▶ TASK MATERIAL
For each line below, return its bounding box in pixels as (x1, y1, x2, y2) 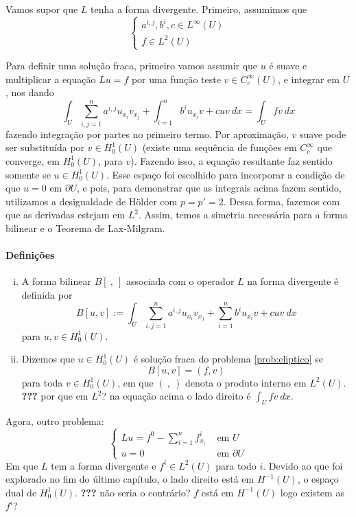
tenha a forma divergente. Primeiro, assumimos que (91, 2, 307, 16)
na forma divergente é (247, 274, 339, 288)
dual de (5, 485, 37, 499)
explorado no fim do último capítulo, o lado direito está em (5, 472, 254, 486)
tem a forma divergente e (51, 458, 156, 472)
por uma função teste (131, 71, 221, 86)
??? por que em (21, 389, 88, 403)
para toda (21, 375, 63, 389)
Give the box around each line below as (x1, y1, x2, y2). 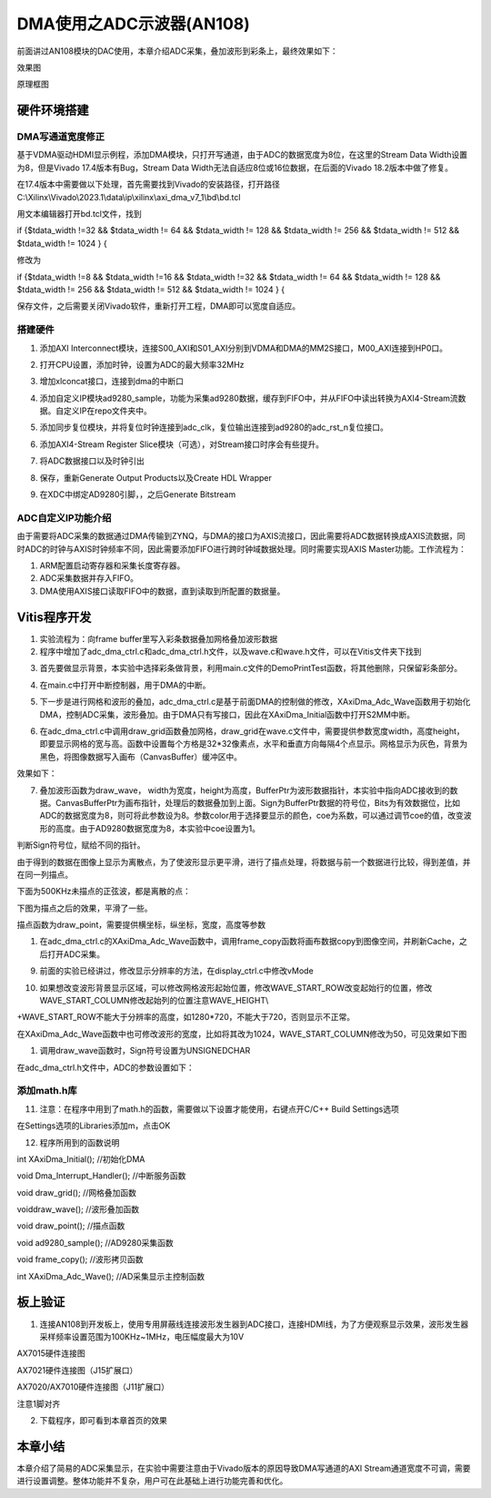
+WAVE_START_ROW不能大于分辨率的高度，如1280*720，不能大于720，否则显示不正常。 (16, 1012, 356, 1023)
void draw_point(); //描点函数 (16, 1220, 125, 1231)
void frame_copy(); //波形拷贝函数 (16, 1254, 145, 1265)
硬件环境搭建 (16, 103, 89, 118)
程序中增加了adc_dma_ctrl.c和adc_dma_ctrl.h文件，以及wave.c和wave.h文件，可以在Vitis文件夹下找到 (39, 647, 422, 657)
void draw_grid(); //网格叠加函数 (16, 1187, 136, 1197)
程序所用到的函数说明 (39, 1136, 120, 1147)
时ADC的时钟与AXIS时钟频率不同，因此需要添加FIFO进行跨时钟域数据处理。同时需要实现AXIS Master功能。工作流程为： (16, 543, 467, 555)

▶ YOUR TASK
Among the lines of the listing above, count those that include "void" and give only the total.

▶ PROBLEM SOLUTION
3